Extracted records
+++

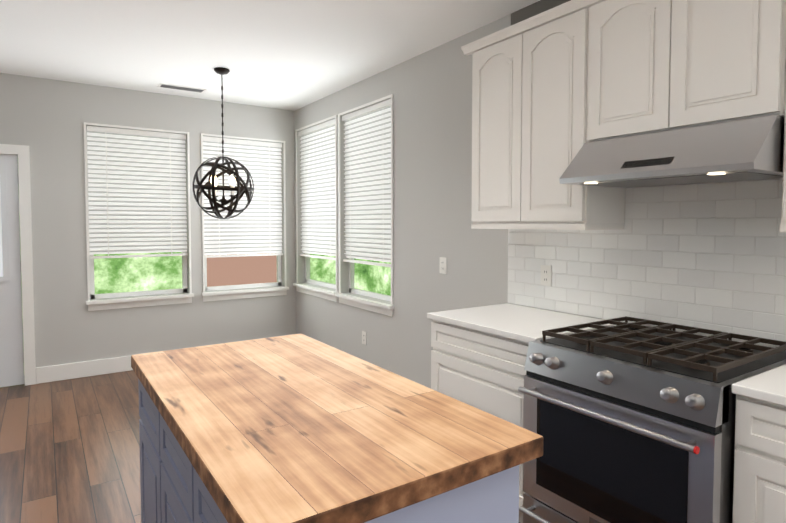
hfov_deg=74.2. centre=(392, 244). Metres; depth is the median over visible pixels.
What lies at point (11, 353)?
back door
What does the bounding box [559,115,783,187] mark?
range hood
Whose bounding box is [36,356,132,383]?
baseboard
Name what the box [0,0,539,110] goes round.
ceiling
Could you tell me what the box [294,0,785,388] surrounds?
wall
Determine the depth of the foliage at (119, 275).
7.13 m
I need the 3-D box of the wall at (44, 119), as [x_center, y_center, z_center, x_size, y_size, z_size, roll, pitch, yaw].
[-2.728,-0.130,4.996,4.061,2.715,0.150,-2,3,-34]
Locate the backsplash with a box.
[508,179,785,347]
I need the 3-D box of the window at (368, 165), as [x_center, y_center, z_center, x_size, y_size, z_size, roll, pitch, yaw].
[-0.227,-0.334,4.709,0.175,1.835,0.965,-2,3,-34]
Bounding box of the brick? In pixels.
[207,253,276,286]
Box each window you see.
[84,122,193,310]
[201,133,288,301]
[293,115,337,301]
[335,94,393,316]
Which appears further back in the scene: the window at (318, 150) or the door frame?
the window at (318, 150)
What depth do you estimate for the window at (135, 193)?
5.08 m
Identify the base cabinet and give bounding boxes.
[431,320,528,522]
[732,394,785,522]
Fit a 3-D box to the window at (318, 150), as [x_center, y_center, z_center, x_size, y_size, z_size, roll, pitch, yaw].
[-0.790,-0.368,5.544,0.175,1.835,1.010,-2,3,-34]
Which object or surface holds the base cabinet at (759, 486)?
on the floor
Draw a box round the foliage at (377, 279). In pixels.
[365,260,390,295]
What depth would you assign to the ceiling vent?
4.90 m
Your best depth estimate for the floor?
3.26 m
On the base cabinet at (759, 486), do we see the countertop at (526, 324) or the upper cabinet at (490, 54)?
the countertop at (526, 324)
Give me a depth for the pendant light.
4.29 m
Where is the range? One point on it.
(634, 422)
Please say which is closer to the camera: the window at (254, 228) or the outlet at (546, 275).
the outlet at (546, 275)
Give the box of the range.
[518,316,785,522]
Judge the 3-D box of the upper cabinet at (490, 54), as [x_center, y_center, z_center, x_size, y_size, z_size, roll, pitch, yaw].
[0.715,-0.635,2.935,0.327,1.030,0.447,-2,3,-34]
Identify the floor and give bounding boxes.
[0,370,519,522]
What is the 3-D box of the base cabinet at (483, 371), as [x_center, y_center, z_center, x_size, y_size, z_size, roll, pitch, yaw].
[0.681,0.868,2.768,0.636,0.900,0.756,-2,3,-34]
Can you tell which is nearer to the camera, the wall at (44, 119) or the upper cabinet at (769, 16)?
the upper cabinet at (769, 16)
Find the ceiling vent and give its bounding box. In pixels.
[157,83,205,92]
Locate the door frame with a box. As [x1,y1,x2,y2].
[0,144,35,385]
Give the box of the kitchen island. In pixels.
[138,378,518,522]
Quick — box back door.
[0,154,23,386]
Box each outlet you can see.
[362,331,366,344]
[439,257,446,273]
[540,265,551,285]
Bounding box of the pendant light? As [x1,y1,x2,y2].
[192,67,253,218]
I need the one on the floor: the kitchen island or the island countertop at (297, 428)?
the kitchen island
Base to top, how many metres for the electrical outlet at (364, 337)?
0.118 m
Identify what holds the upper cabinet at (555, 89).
attached to the wall at (430, 90)
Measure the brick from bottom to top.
5.000 m
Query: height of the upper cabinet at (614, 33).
0.660 m
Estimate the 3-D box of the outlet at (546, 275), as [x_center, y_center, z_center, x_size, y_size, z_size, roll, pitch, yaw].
[0.881,0.178,2.994,0.008,0.118,0.075,-2,3,-34]
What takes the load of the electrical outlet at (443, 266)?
attached to the wall at (430, 90)
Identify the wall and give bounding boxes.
[0,73,295,367]
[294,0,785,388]
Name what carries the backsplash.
attached to the wall at (430, 90)
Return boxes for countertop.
[131,333,542,522]
[427,303,785,405]
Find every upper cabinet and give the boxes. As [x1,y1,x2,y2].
[469,28,508,227]
[509,0,624,227]
[581,0,648,147]
[649,0,752,133]
[753,0,785,227]
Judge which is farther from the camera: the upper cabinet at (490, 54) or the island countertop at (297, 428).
the upper cabinet at (490, 54)
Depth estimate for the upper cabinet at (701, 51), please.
1.97 m
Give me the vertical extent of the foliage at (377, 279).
5.000 m

+++

What needs to be done: Starting at the line that holds "Return boxes for countertop.", retype each line exactly through the end of the entries, both ends included.

Solution for this task:
Return boxes for countertop.
[131,333,542,522]
[427,303,785,405]
Find every upper cabinet and give the boxes. As [x1,y1,x2,y2].
[469,28,508,227]
[509,0,624,227]
[581,0,648,147]
[649,0,752,133]
[753,0,785,227]
Judge which is farther from the camera: the upper cabinet at (490, 54) or the island countertop at (297, 428).
the upper cabinet at (490, 54)
Depth estimate for the upper cabinet at (701, 51), please.
1.97 m
Give me the vertical extent of the foliage at (377, 279).
5.000 m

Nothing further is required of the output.